(Available data)

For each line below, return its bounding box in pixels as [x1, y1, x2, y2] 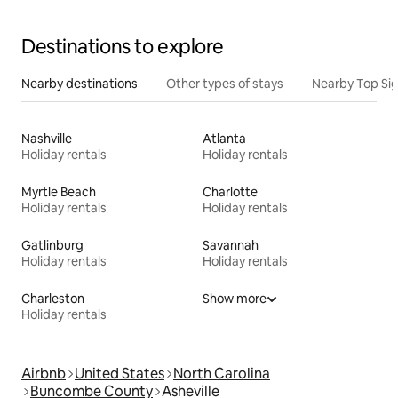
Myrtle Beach [21, 183, 96, 200]
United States [75, 363, 164, 383]
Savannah [203, 236, 259, 253]
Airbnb [21, 363, 66, 383]
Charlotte [203, 183, 258, 200]
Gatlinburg [21, 236, 84, 253]
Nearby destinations [21, 75, 138, 92]
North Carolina [173, 363, 270, 383]
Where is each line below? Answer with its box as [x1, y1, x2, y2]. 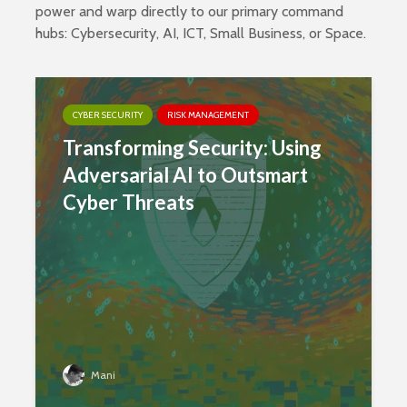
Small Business [210, 24, 303, 42]
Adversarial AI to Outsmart [63, 162, 308, 187]
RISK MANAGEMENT [167, 108, 249, 121]
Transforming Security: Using [63, 134, 322, 160]
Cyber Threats [63, 189, 194, 214]
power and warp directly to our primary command [35, 2, 343, 20]
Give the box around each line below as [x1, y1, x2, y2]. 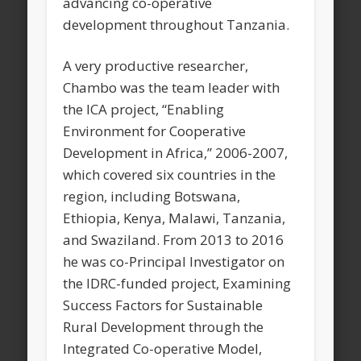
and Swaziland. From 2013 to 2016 [63, 230, 284, 250]
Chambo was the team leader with [63, 78, 280, 98]
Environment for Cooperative [63, 122, 247, 141]
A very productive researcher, [63, 56, 249, 76]
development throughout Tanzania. [63, 15, 290, 35]
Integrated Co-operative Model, [63, 339, 263, 359]
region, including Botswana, [63, 187, 241, 206]
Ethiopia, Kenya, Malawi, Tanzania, [63, 209, 286, 228]

(End Available data)

» Exercise goal
Which lines run from the one that holds "power and warp" to the final line of the records above? Return them exactly, and skip the pictures.

» Response to this task
power and warp directly to our primary command [35, 2, 343, 20]
Give the box around each line below as [x1, y1, x2, y2]. 
and Swaziland. From 2013 to 2016 [63, 230, 284, 250]
Chambo was the team leader with [63, 78, 280, 98]
Environment for Cooperative [63, 122, 247, 141]
A very productive researcher, [63, 56, 249, 76]
development throughout Tanzania. [63, 15, 290, 35]
Integrated Co-operative Model, [63, 339, 263, 359]
region, including Botswana, [63, 187, 241, 206]
Ethiopia, Kenya, Malawi, Tanzania, [63, 209, 286, 228]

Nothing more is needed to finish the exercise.